In general, however, there are significant changes that are necessary in our interface in addition to those to our experimental design; several additional rounds of pilot usability studies must be completed before embarking on a high cost general usability study.
Changes to the Interface
As mentioned by Kumar, having fewer Wizard of Oz techniques is necessary for keeping the subject focused more on the aspects of the interface instead of bugs in our implementation. This includes connecting shop to my items, maintaining the equipped status of the character throughout the different scenes of the game, adding some indication of our character's status on the Review Data/Statistics page, and relating the review data statistics to the goals.
Based on all of the subjects interviewed by our group, major changes need to be made to the Carpooling interface.
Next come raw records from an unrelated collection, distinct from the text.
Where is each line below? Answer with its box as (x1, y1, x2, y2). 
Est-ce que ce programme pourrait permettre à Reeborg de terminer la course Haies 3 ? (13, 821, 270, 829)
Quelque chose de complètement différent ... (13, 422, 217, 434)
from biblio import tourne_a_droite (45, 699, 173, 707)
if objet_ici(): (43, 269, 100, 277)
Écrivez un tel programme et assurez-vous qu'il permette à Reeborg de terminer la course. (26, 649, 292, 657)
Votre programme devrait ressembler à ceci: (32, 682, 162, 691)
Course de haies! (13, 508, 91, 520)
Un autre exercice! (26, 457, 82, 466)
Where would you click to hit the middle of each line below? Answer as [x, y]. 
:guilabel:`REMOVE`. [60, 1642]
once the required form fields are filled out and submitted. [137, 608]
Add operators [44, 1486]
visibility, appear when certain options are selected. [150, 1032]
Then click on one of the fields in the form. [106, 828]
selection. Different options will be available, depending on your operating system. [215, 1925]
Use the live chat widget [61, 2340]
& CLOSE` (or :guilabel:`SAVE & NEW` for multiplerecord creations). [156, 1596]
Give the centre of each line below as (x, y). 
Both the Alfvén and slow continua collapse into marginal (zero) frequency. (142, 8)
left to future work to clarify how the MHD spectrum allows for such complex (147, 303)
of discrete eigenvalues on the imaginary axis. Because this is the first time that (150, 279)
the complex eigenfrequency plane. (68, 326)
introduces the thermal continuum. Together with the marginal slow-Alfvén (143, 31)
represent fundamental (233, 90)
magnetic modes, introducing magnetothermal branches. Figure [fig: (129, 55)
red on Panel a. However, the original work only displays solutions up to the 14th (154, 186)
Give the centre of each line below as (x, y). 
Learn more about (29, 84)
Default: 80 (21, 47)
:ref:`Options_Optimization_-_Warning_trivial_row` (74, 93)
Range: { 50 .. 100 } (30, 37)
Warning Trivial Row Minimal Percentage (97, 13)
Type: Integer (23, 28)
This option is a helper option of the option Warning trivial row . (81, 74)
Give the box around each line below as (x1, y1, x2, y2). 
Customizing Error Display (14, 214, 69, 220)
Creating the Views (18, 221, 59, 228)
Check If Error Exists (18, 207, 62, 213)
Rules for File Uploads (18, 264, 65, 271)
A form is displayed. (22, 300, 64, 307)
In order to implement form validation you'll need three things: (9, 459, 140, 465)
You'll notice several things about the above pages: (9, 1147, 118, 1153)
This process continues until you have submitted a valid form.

These include possibly labeling the map more visibly (such that the title says not only Route A but the person that you are carpooling with), making the instructions larger, and changing the coloration of the different routes.
Minor changes include the visibility of the feedback in Set Goals and possibly Shopping, in addition to the labels in Review Data.
A major change that will need to be tested is the implementation of a keypad interface.
Appendices
Materials
- Script with Task Prompts
- Consent Form: Image:ConsentForm.doc
Raw data
During Task 1 (Collecting/Reviewing Data)
- 1. Skipped clicking on the bubbles on the Review Data Map that yielded speed/acceleration data - later revealed that this was because user felt that delay in clicking through individual bubbles was not worth investment.
- 2. Was able to narrarate a "storyboard" - "Okay, so I've stopped driving now so I'm going to stop collecting data."
~ 7s.
During Task 2 (Character Customization)
- 1. Enjoyed scrolling through all available items in the store.
- 2. Was disappointed that an item could not be bought more than once.
- 3. Repeatedly went to Options when trying to equip the character.
- 4. Mentioned that "Closet" was more specific than "My Items".
- 5. Felt that going from Store to My Items was too many levels of indirection
- 6. Was disappointed by the fact that the character home did not show the equipped character.
~ 15s.
During Task 3 (Carpooling)
- 1. Thought that first task was to set carpooling goals.
- 2. When setting carpooling goals, did not notice yes/no confirmation of goals. Instead, repeatedly clicked "Confirm", and when no feedback was received, set goals for mileage, and did not notice feedback window until then.
- 3. After setting carpooling goals, went to character home and clicked collecting data, without navigating through the carpool menu. Had to be asked to repeat test more carefully.
- 4. When asked to select a carpool, clicked "Confirm" to carpool with "Most Similar", instead of carpooling with a specific friend.
- 5. Complained that there were too many button clicks involved.
15s: ~7s (for steps 1 and 2), ~8s (for steps 3-5).
General Comments:
- Too many key clicks made game annoying.
- Need instant feedback - how do you know where you are with respect to your goal?
- Quantitation of feedback - more cash needs to feel attainble to user.